Today, the FinCEN Files — thousands of “suspicious activity reports” and other US government documents — offer an unprecedented view of global financial corruption, the banks enabling it, and the government agencies that watch as it flourishes. BuzzFeed News has shared these reports with the International Consortium of Investigative Journalists and more than 100 news organizations in 88 countries.
These documents, compiled by banks, shared with the government, but kept from public view, expose the hollowness of banking safeguards, and the ease with which criminals have exploited them. Profits from deadly drug wars, fortunes embezzled from developing countries, and hard-earned savings stolen in a Ponzi scheme were all allowed to flow into and out of these financial institutions, despite warnings from the banks’ own employees.

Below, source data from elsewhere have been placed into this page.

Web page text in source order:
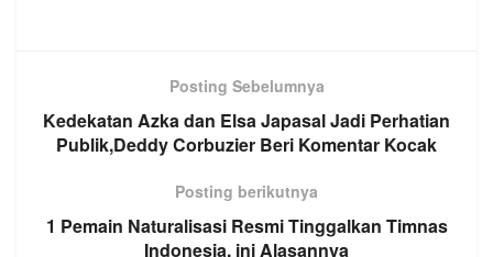
Posting Sebelumnya
Kedekatan Azka dan Elsa Japasal Jadi Perhatian
Publik,Deddy Corbuzier Beri Komentar Kocak
Posting berikutnya
1 Pemain Naturalisasi Resmi Tinggalkan Timnas
Indonesia, ini Alasannya
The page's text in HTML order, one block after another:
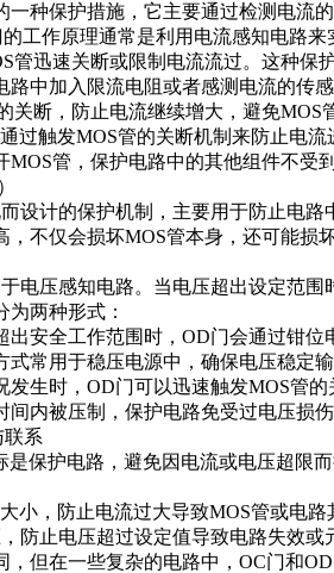
一种保护措施，它主要通过检测电流
工作原理通常是利用电流感知电路
管迅速关断或限制电流流过。这种保
路中加入限流电阻或者感测电流的传
关断，防止电流继续增大，避免MOS
过触发MOS管的关断机制来防止电
MOS管，保护电路中的其他组件不受
设计的保护机制，主要用于防止电
，不仅会损坏MOS管本身，还可能
电压感知电路。当电压超出设定范
两种形式：
出安全工作范围时，OD门会通过钳
式常用于稳压电源中，确保电压稳定
发生时，OD门可以迅速触发MOS管
间内被压制，保护电路免受过电压损
联系
是保护电路，避免因电流或电压超限
小，防止电流过大导致MOS管或电
防止电压超过设定值导致电路失效或
，但在一些复杂的电路中，OC门和
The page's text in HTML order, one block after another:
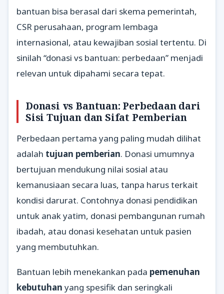
bantuan bisa berasal dari skema pemerintah,
CSR perusahaan, program lembaga
internasional, atau kewajiban sosial tertentu. Di
sinilah “donasi vs bantuan: perbedaan” menjadi
relevan untuk dipahami secara tepat.
Donasi vs Bantuan: Perbedaan dari
Sisi Tujuan dan Sifat Pemberian
Perbedaan pertama yang paling mudah dilihat
adalah tujuan pemberian. Donasi umumnya
bertujuan mendukung nilai sosial atau
kemanusiaan secara luas, tanpa harus terkait
kondisi darurat. Contohnya donasi pendidikan
untuk anak yatim, donasi pembangunan rumah
ibadah, atau donasi kesehatan untuk pasien
yang membutuhkan.
Bantuan lebih menekankan pada pemenuhan
kebutuhan yang spesifik dan seringkali
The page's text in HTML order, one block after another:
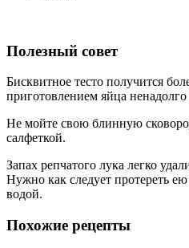
Полезный совет
Бисквитное тесто получится
приготовлением яйца
Не мойте свою блинную
салфеткой.
Запах репчатого лука легко
Нужно как следует протереть
водой.
Похожие рецепты
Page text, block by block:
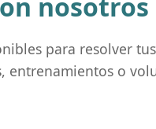
para resolver
entrenamientos o
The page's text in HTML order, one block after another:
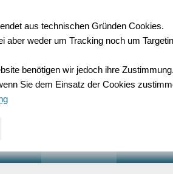
aus technischen Gründen Cookies.
aber weder um Tracking noch um
benötigen wir jedoch ihre
Sie dem Einsatz der Cookies
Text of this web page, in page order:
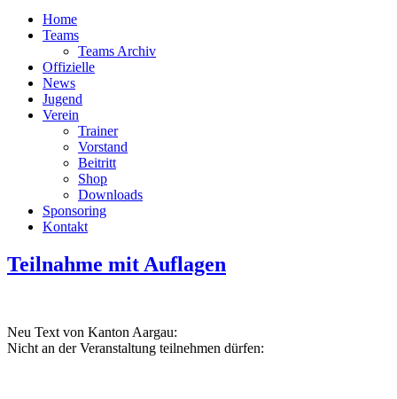
Home
Teams
Teams Archiv
Offizielle
News
Jugend
Verein
Trainer
Vorstand
Beitritt
Shop
Downloads
Sponsoring
Kontakt
Teilnahme mit Auflagen
Neu Text von Kanton Aargau:
Nicht an der Veranstaltung teilnehmen dürfen:
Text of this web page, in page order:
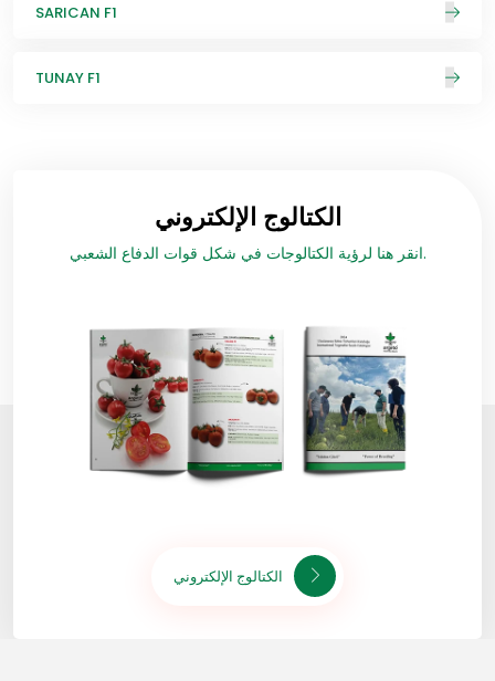
SARICAN F1
TUNAY F1
الكتالوج الإلكتروني
انقر هنا لرؤية الكتالوجات في شكل قوات الدفاع الشعبي.
الكتالوج الإلكتروني
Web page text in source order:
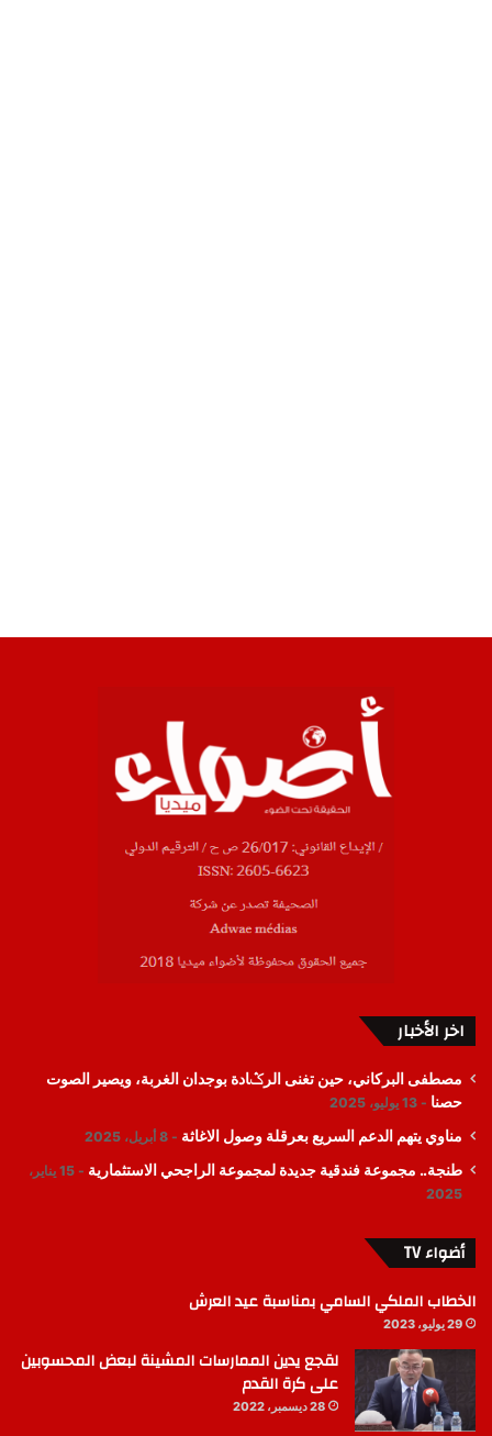
اخر الأخبار
مصطفى البركاني، حين تغنى الرݣادة بوجدان الغربة، ويصير الصوت
حصنا
13 يوليو، 2025
مناوي يتهم الدعم السريع بعرقلة وصول الاغاثة 8 أبريل، 2025
طنجة.. مجموعة فندقية جديدة لمجموعة الراجحي الاستثمارية
15 يناير،
2025
أضواء TV
الخطاب الملكي السامي بمناسبة عيد العرش
29 يوليو، 2023
لقجع يدين الممارسات المشينة لبعض المحسوبين
على كرة القدم
28 ديسمبر، 2022
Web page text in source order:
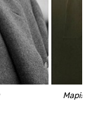
Марія
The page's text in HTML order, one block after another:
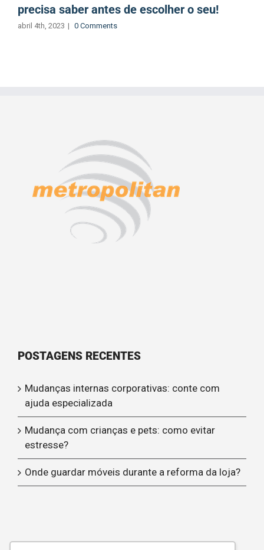
precisa saber antes de escolher o seu!
abril 4th, 2023 | 0 Comments
POSTAGENS RECENTES
Mudanças internas corporativas: conte com
ajuda especializada
Mudança com crianças e pets: como evitar
estresse?
Onde guardar móveis durante a reforma da loja?
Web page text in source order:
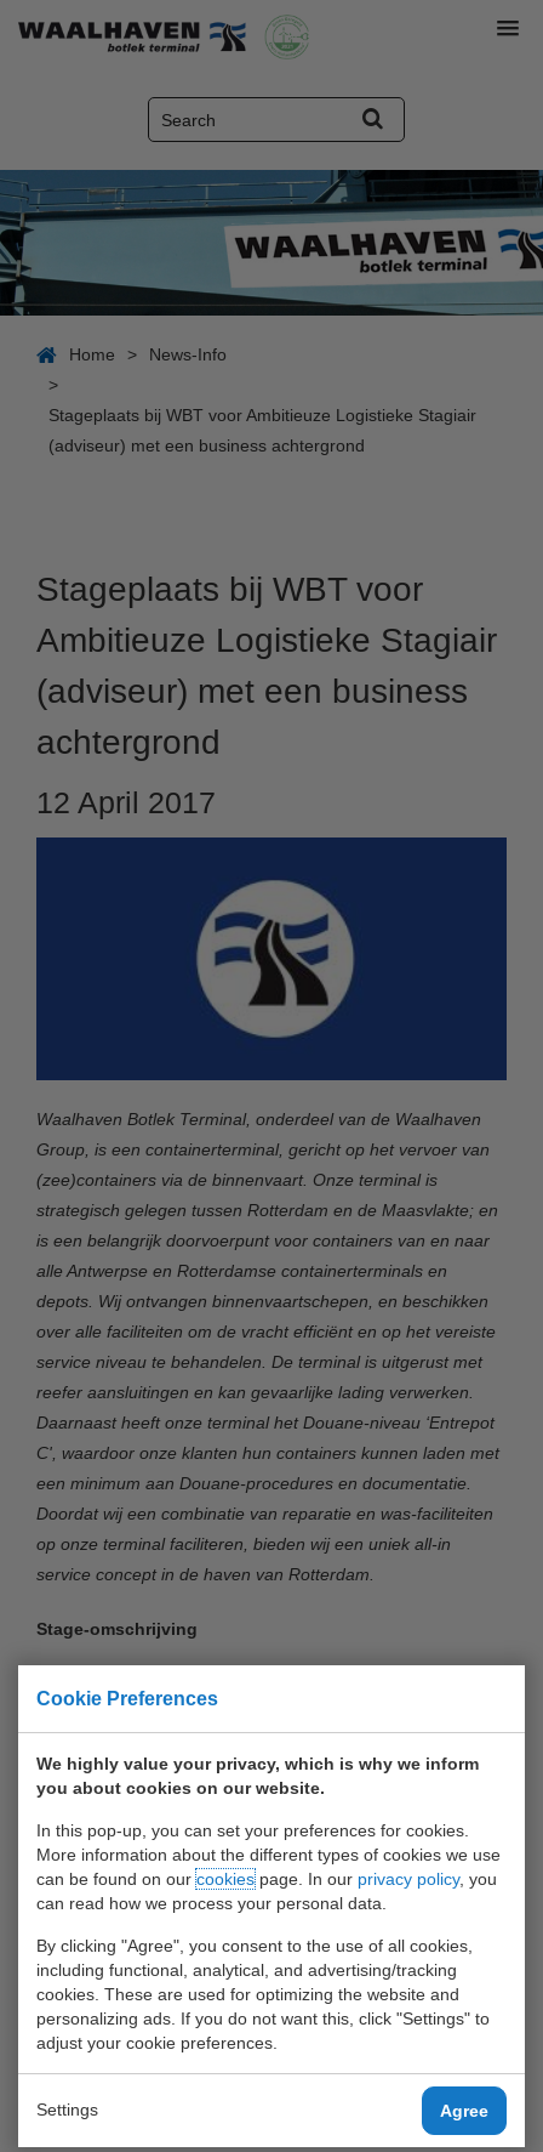
Cookie Preferences
We highly value your privacy, which is why we inform
you about cookies on our website.
In this pop-up, you can set your preferences for cookies.
More information about the different types of cookies we use
can be found on ourcookiespage. In our privacy policy, you
can read how we process your personal data.
By clicking "Agree", you consent to the use of all cookies,
including functional, analytical, and advertising/tracking
cookies. These are used for optimizing the website and
personalizing ads. If you do not want this, click "Settings" to
adjust your cookie preferences.
Settings Agree
Home >
News-Info
>
Stageplaats bij WBT voor Ambitieuze Logistieke Stagiair
(adviseur) met een business achtergrond
Stageplaats bij WBT voor
Ambitieuze Logistieke Stagiair
(adviseur) met een business
achtergrond
12 April 2017
Waalhaven Botlek Terminal, onderdeel van de Waalhaven
Group, is een containerterminal, gericht op het vervoer van
(zee)containers via de binnenvaart. Onze terminal is
strategisch gelegen tussen Rotterdam en de Maasvlakte; en
is een belangrijk doorvoerpunt voor containers van en naar
alle Antwerpse en Rotterdamse containerterminals en
depots. Wij ontvangen binnenvaartschepen, en beschikken
over alle faciliteiten om de vracht efficiënt en op het vereiste
service niveau te behandelen. De terminal is uitgerust met
reefer aansluitingen en kan gevaarlijke lading verwerken.
Daarnaast heeft onze terminal het Douane-niveau ‘Entrepot
C', waardoor onze klanten hun containers kunnen laden met
een minimum aan Douane-procedures en documentatie.
Doordat wij een combinatie van reparatie en was-faciliteiten
op onze terminal faciliteren, bieden wij een uniek all-in
service concept in de haven van Rotterdam.
Stage-omschrijving
terminal zo optimaal te laten draaien! Hoe ga je dit
processen in kaart te brengen. Wat doen wij allemaal voor
werk op de verschillende afdelingen voordat een container bij
ons op terminal komt, als de container op onze terminal staat
onze processen nog aansluiten op de business
requirements zowel extern als intern. Hierbij adviseer je
eventuele verbeteringen en vereenvoudigingen. In je
rapportage moet ook een kosten / baten analyse zitten van
jouw aanbevelingen.
Met andere woorden je bent onze stagiair adviseur die
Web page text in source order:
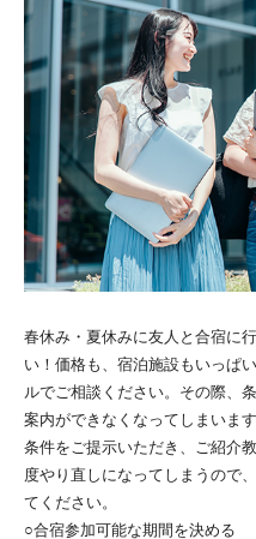
春休み・夏休みに友人と合宿に
い！価格も、宿泊施設もいっぱ
ルでご相談ください。その際、
案内ができなくなってしまいま
条件をご提示いただき、ご紹介
度やり直しになってしまうので
てください。
○合宿参加可能な期間を決める
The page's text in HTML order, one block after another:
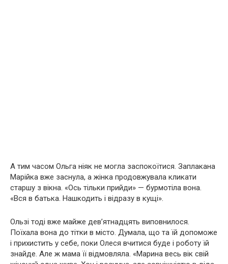
А тим часом Ольга ніяк не могла заспокоїтися. Заплакана
Марійка вже заснула, а жінка продовжувала кликати
старшу з вікна. «Ось тільки прийди» — бурмотіла вона.
«Вся в батька. Нашкодить і відразу в кущі».
Ользі тоді вже майже дев’ятнадцять виповнилося.
Поїхала вона до тітки в місто. Думала, що та їй допоможе
і прихистить у себе, поки Олеся вчитися буде і роботу їй
знайде. Але ж мама її відмовляла. «Марина весь вік свій
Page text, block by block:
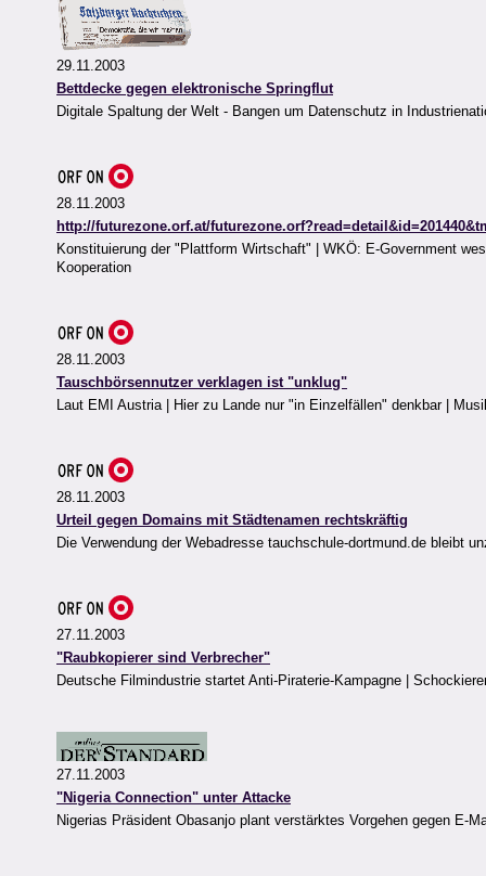
29.11.2003
Bettdecke gegen elektronische Springflut
Digitale Spaltung der Welt - Bangen um Datenschutz in
28.11.2003
http://futurezone.orf.at/
Konstituierung der "Plattform Wirtschaft" | WKÖ: E-Government
Kooperation
28.11.2003
Tauschbörsennutzer verklagen ist "unklug"
Laut EMI Austria | Hier zu Lande nur "in Einzelfällen" denkbar |
28.11.2003
Urteil gegen Domains mit Städtenamen rechtskräftig
Die Verwendung der Webadresse tauchschule-dortmund.de bleibt
27.11.2003
"Raubkopierer sind Verbrecher"
Deutsche Filmindustrie startet Anti-Piraterie-Kampagne |
27.11.2003
"Nigeria Connection" unter Attacke
Nigerias Präsident Obasanjo plant verstärktes Vorgehen gegen E-
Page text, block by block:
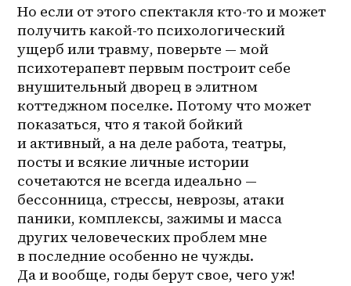
Но если от этого спектакля кто-то и может
получить какой-то психологический
ущерб или травму, поверьте — мой
психотерапевт первым построит себе
внушительный дворец в элитном
коттеджном поселке. Потому что может
показаться, что я такой бойкий
и активный, а на деле работа, театры,
посты и всякие личные истории
сочетаются не всегда идеально —
бессонница, стрессы, неврозы, атаки
паники, комплексы, зажимы и масса
других человеческих проблем мне
в последние особенно не чужды.
Да и вообще, годы берут свое, чего уж!
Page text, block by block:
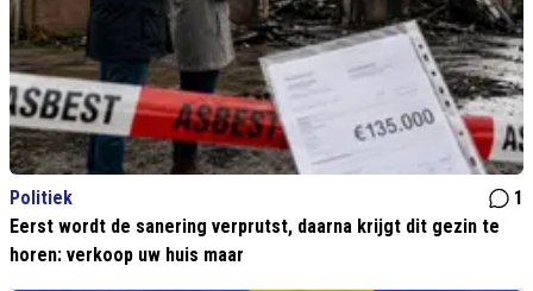
Politiek
1
Eerst wordt de sanering verprutst, daarna krijgt dit gezin te
horen: verkoop uw huis maar

Money laundering is a crime that makes other crimes possible. It can accelerate economic inequality, drain public funds, undermine democracy, and destabilize nations — and the banks play a key role. “Some of these people in those crisp white shirts in their sharp suits are feeding off the tragedy of people dying all over the world,” said Martin Woods, a former suspicious transactions investigator for Wachovia.
“Some of these people in those crisp white shirts in their sharp suits are feeding off the tragedy of people dying all over the world.”
Laws that were meant to stop financial crime have instead allowed it to flourish. So long as a bank files a notice that it may be facilitating criminal activity, it all but immunizes itself and its executives from criminal prosecution. The suspicious activity alert effectively gives them a free pass to keep moving the money and collecting the fees.
The Financial Crimes Enforcement Network, or FinCEN, is the agency within the Treasury Department charged with combating money laundering, terrorist financing, and other financial crimes. It collects millions of these suspicious activity reports, known as SARs. It makes them available to US law enforcement agencies and other nations’ financial intelligence operations. It even compiles a report called “Kleptocracy Weekly” that summarizes the dealings of foreign leaders such as Russian President Vladimir Putin.
What it does not do is force the banks to shut the money laundering down. In the rare instances when the US government does crack down on banks, it often relies on sweetheart deals called deferred prosecution agreements, which include fines but no high-level arrests.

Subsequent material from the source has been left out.